Aaaaaaaaaaaaaaaaaaaaawwwwwwwwwwwwwwww!  

 

<<"I was going to text her." >>  

 

It says bad things about me that I find this semi-reasonable.... It also explains a lot... 

 

<<"That's not all they spread," Pam mutters.>> 

 

Aaaaw snap! Nicely done! 

 

<<"Oh... I said that out loud," Pam muses. >>  

 

HA! I love it.

 

<<I just split chapter 4 in two bits.>>

 

... Oh. Well, now I feel less guilty... Off to chapter 5!!! Yay! 



Author's Response:

Hahaha! I love that you're such a perfectionist you had to recomment. LOVE.

As for the twss.... d'oh! How could I? seriously, what is wrong with me? Although, on to your texting comment, what is wrong with *you*?

j/k! Thanks so much for the awesome review.

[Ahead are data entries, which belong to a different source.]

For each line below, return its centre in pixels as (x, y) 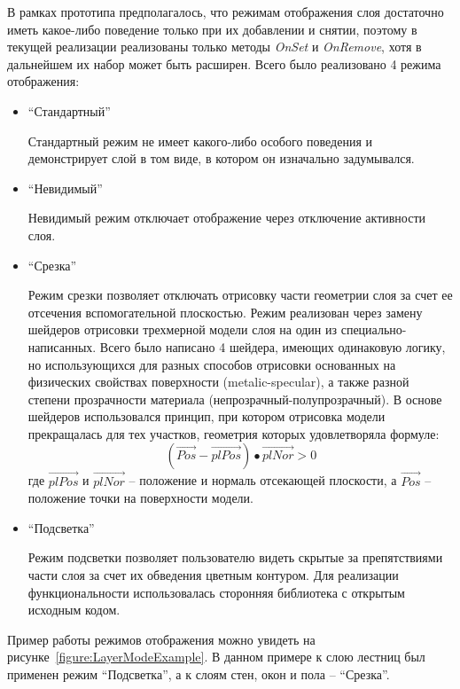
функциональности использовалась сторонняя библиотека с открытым (216, 592)
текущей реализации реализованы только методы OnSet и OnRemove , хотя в (214, 47)
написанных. (62, 346)
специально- (374, 329)
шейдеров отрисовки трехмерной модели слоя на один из (183, 329)
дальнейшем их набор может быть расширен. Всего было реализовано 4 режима (224, 63)
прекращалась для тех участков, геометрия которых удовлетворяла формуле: (234, 433)
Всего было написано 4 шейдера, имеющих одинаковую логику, (273, 346)
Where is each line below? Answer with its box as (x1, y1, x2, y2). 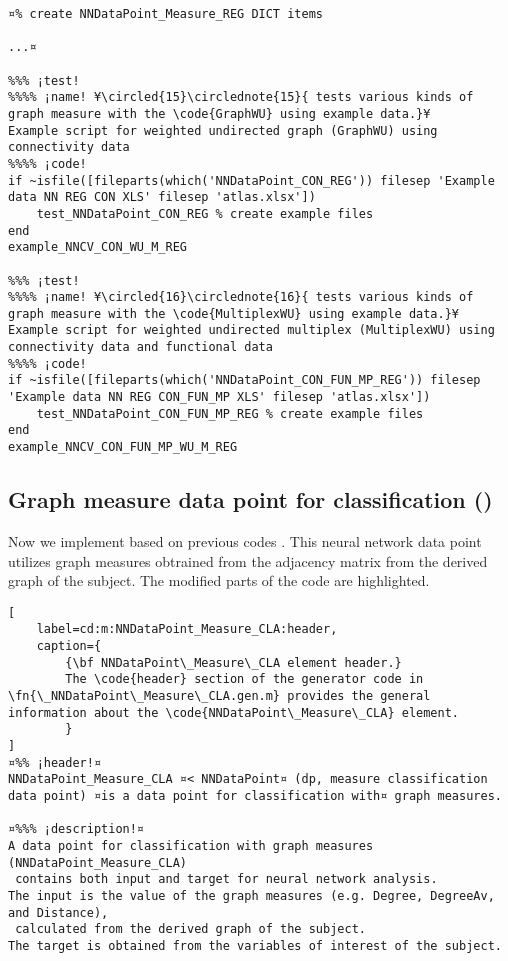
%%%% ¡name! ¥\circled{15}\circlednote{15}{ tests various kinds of (8, 90, 474, 105)
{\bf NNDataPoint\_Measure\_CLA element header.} (65, 655, 402, 670)
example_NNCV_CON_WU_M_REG (8, 240, 187, 255)
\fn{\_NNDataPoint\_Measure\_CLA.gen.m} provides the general (8, 688, 431, 703)
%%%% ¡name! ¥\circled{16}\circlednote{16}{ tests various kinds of (8, 290, 474, 305)
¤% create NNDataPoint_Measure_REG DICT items (8, 7, 323, 21)
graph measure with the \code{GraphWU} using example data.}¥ (8, 106, 431, 121)
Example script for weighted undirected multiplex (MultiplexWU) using (8, 323, 495, 338)
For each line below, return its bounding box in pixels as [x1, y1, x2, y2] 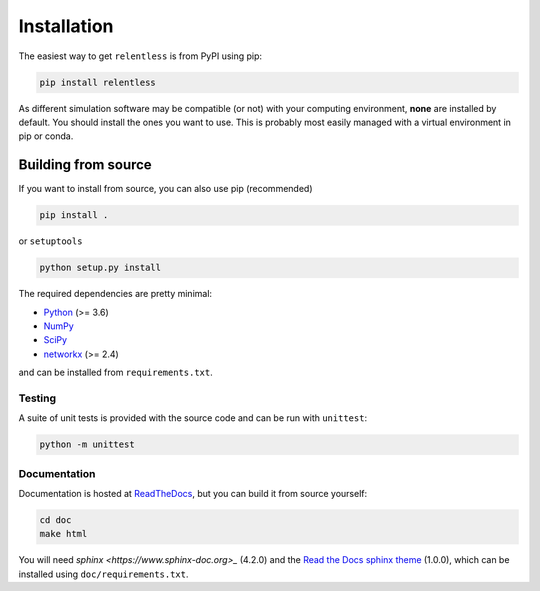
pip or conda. [18, 130, 74, 142]
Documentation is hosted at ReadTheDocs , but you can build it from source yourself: [18, 487, 368, 499]
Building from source [18, 156, 152, 174]
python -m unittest [39, 439, 135, 450]
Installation [18, 15, 114, 37]
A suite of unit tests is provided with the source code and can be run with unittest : [18, 412, 368, 424]
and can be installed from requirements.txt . [18, 366, 214, 379]
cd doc [39, 514, 72, 525]
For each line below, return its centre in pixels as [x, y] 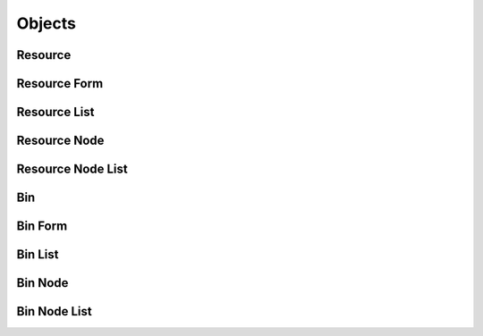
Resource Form [60, 84]
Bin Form [42, 227]
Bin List [38, 255]
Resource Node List [72, 169]
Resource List [55, 112]
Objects [46, 23]
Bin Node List [55, 311]
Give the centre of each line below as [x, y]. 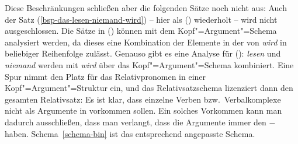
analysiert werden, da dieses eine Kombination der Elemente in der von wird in [146, 42]
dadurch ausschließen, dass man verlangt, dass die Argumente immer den [136, 122]
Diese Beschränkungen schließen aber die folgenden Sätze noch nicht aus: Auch [146, 8]
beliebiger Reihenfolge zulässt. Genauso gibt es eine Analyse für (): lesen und [143, 53]
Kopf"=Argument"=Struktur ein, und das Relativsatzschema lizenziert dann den [149, 88]
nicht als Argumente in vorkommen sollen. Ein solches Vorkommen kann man [143, 110]
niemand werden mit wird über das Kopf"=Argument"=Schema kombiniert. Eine [149, 64]
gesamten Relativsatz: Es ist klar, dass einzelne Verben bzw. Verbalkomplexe [143, 99]
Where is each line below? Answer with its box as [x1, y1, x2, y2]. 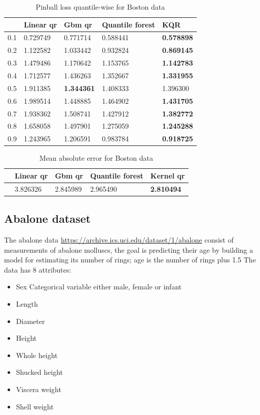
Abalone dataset [4, 211, 91, 226]
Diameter [16, 315, 45, 326]
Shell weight [16, 401, 54, 411]
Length [16, 298, 38, 309]
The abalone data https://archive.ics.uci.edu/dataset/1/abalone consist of [4, 234, 234, 245]
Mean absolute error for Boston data [39, 153, 153, 163]
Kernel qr [150, 170, 185, 181]
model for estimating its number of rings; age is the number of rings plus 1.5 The [4, 254, 256, 265]
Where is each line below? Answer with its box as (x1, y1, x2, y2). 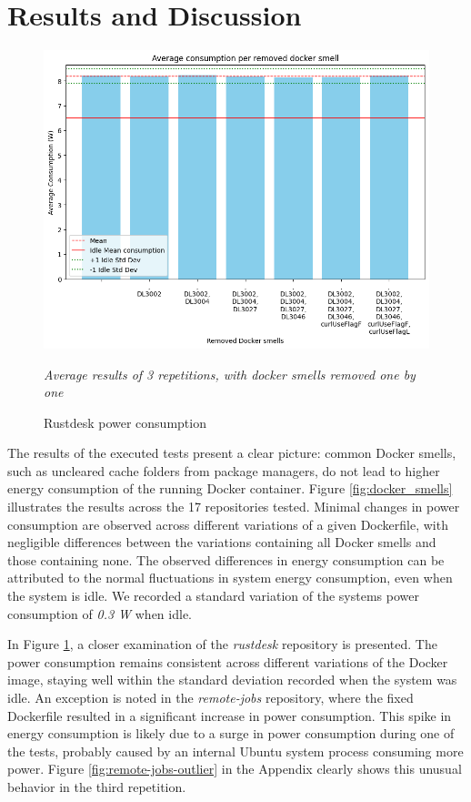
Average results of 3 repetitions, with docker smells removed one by (44, 364, 416, 383)
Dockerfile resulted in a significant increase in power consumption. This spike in (7, 706, 452, 725)
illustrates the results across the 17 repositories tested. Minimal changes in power (7, 497, 460, 516)
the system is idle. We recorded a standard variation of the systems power (7, 586, 419, 605)
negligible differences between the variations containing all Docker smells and (7, 533, 436, 552)
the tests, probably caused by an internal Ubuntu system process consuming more (7, 741, 464, 760)
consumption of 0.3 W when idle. (7, 604, 192, 623)
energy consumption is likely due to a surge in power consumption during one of (7, 724, 455, 743)
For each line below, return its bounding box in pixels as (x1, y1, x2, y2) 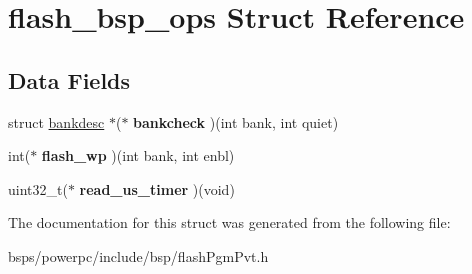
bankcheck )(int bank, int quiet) (133, 111, 339, 132)
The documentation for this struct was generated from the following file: (8, 212, 451, 233)
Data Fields (8, 64, 131, 95)
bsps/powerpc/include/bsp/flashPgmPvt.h (8, 245, 269, 266)
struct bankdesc (8, 111, 105, 132)
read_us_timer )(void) (79, 178, 235, 199)
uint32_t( (8, 178, 68, 199)
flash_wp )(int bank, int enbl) (41, 145, 235, 166)
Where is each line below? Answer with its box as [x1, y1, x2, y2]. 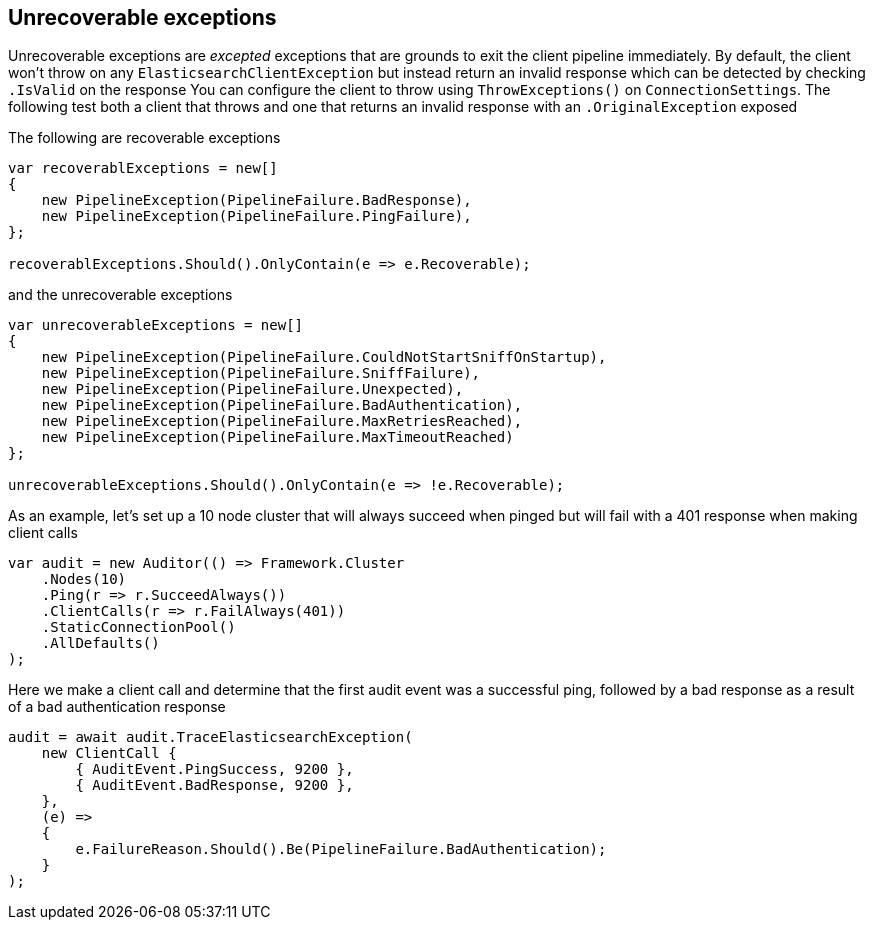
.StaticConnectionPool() [41, 619, 236, 636]
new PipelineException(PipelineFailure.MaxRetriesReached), [41, 413, 523, 430]
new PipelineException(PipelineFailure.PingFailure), [41, 208, 472, 225]
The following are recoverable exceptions [8, 129, 281, 147]
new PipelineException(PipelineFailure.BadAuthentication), [41, 397, 523, 414]
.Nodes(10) [41, 571, 127, 588]
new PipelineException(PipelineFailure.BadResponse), [41, 192, 472, 209]
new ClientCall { [41, 745, 177, 762]
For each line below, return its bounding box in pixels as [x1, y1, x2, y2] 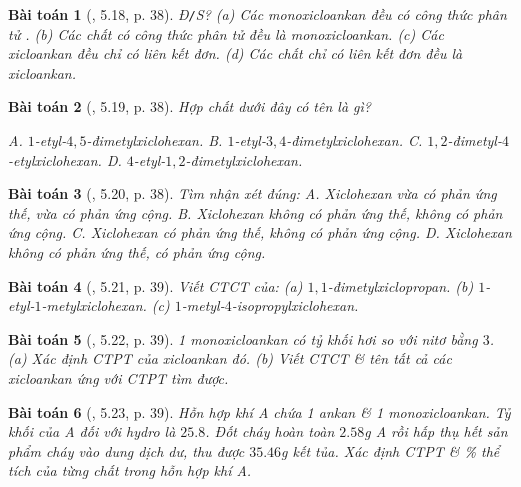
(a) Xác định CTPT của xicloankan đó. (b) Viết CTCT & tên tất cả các [8, 348, 452, 369]
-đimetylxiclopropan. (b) [327, 275, 474, 296]
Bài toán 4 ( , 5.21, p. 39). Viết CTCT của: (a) [8, 275, 303, 296]
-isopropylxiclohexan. [231, 295, 359, 316]
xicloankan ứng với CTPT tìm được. [8, 367, 229, 388]
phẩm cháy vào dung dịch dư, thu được [8, 440, 245, 461]
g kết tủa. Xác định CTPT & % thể [281, 440, 500, 461]
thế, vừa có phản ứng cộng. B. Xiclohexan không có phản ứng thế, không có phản [8, 202, 503, 223]
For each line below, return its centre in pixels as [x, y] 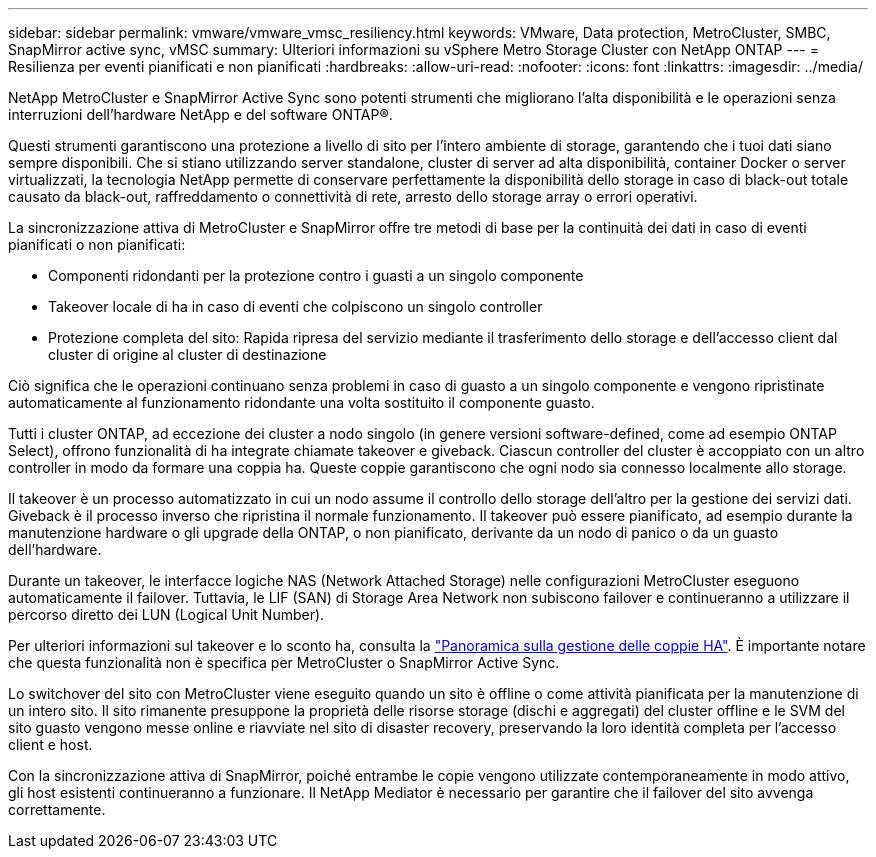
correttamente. [57, 809]
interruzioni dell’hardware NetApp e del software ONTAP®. [200, 114]
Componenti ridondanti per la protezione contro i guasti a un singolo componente [316, 275]
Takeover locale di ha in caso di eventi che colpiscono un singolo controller [295, 306]
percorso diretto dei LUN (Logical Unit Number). [166, 614]
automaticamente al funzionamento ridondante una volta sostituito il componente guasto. [301, 402]
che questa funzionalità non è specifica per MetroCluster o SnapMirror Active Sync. [284, 662]
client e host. [50, 744]
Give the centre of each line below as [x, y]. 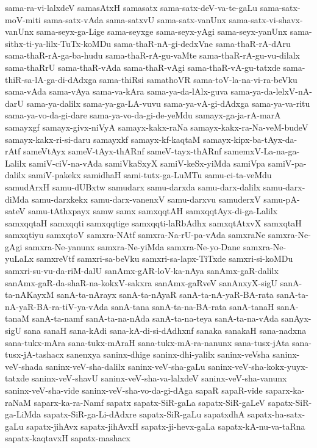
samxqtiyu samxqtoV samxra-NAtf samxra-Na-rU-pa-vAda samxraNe [135, 235]
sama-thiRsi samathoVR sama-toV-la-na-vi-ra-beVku [198, 79]
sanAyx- [296, 318]
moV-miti [23, 19]
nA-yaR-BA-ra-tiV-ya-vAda [57, 306]
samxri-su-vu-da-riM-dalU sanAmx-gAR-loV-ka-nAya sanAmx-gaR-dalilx [142, 271]
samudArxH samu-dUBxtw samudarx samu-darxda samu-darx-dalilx [133, 186]
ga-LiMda [23, 414]
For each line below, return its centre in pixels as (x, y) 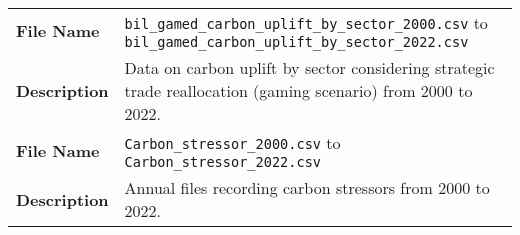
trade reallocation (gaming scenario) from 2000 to (298, 90)
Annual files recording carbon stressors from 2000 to (307, 187)
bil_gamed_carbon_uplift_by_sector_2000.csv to (306, 22)
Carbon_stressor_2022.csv (222, 162)
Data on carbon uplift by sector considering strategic (309, 67)
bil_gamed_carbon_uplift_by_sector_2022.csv (296, 42)
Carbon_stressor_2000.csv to (232, 142)
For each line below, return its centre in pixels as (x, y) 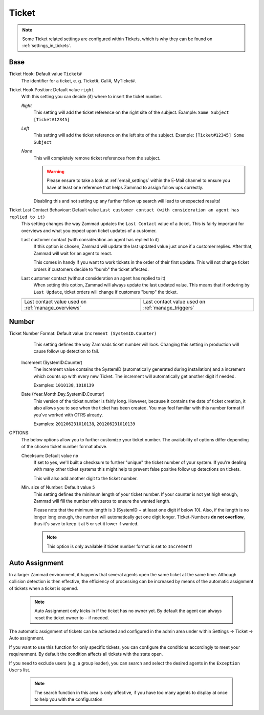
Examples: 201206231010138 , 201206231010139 (84, 424)
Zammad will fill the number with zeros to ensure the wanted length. (102, 501)
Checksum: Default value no (50, 456)
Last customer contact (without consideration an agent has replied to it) (93, 278)
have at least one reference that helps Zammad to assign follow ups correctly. (125, 187)
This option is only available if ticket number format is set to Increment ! (120, 546)
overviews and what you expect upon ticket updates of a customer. (89, 230)
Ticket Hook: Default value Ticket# (45, 74)
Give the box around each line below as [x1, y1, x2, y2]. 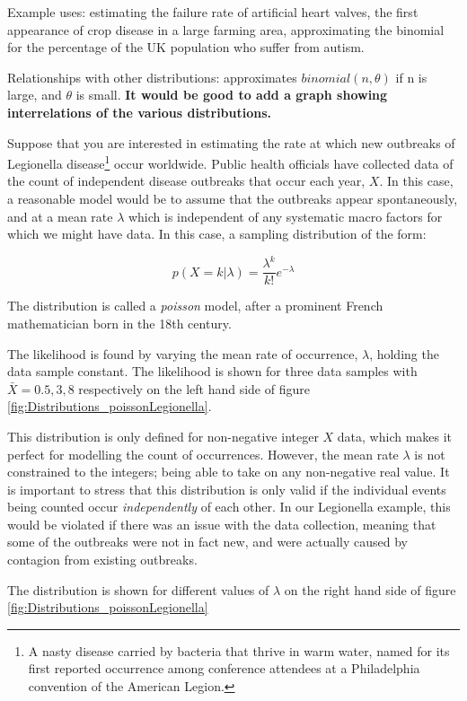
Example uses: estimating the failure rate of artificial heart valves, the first [7, 3, 419, 21]
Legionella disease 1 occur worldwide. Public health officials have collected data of [7, 152, 454, 172]
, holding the [369, 344, 439, 363]
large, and [7, 85, 62, 104]
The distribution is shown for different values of [7, 580, 269, 599]
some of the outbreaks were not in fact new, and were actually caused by [7, 532, 408, 551]
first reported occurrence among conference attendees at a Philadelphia [28, 659, 420, 678]
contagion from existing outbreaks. [7, 550, 198, 569]
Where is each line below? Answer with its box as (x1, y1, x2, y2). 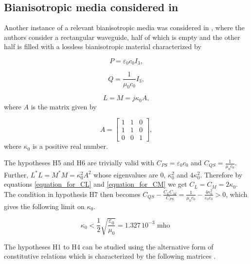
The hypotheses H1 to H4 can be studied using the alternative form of (4, 241, 214, 251)
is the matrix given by (31, 101, 97, 111)
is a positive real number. (32, 141, 108, 151)
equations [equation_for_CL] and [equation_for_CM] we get (4, 179, 187, 189)
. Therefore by (200, 169, 243, 179)
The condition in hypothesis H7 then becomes (4, 189, 141, 199)
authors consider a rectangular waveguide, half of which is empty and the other (4, 32, 240, 42)
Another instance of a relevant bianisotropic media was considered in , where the (4, 22, 245, 33)
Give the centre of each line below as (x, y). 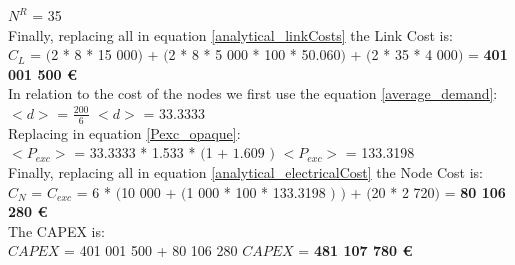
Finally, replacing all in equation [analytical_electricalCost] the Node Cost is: (245, 171)
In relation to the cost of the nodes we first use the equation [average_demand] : (253, 93)
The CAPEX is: (56, 230)
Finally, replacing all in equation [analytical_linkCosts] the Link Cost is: (230, 34)
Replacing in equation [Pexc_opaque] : (124, 132)

Perchance you'll find the epilogue in your inbox later in the week :)

Reviewer: Cousin Mose Signed 10 [Report This]
Date: November 17, 2007 12:12 pm Title: Quake

Shan! You already know how wonderful I think this is, but I wanted to tell you that I love where you're taking this chapter! And it actually works quite well to split it right here--I'm a big fan of the cliffhanger, as you know. ;)

It's simply a treat to see this story being updated, and now, if you'll excuse me, I have to read the next part!! 



Author's Response: Thanks Mose! Having to split it up actually worked out :)

Reviewer: uncgirl Signed [Report This]
Date: November 17, 2007 11:09 am Title: Quake

Hey, I'm really sorry that I didn't get back to you this week.  i can't really explain, but work was awful and left me kinda brain dead.  But this, this has revitalized me.  It's even better than what you sent me before, and I think you've really done so well with this idea.  I love how open he is, but I also love that he totally freaked her out at the end.  She may just be realizing this all, but he's known for a while.  Good work.

Author's Response:

You know you never have to apologize to me! You are the absolute best, and I was not upset in the least. This is why I have multiple betas-- because you all have lives :)

I have chapter 5 up now too. I have to split them up because of weird formatting issues.

Glad you feel revitalized!

Reviewer: Becky215 Signed 10 [Report This]
Date: November 17, 2007 11:07 am Title: Quake

"This is you saying that you aren't going to let the next 10, or 20, or however many years be a mistake," he says firmly.

Lovely. I simply adore this chapter, and Pam's surprise at the end is already setting us up for another exciting turn on this ride. Keep it up!!



Author's Response:

Thanks, Becky :) I'm glad you liked that line.

Chapter 5 (or really, part two of chapter 4) is already posted, so I hope you like it!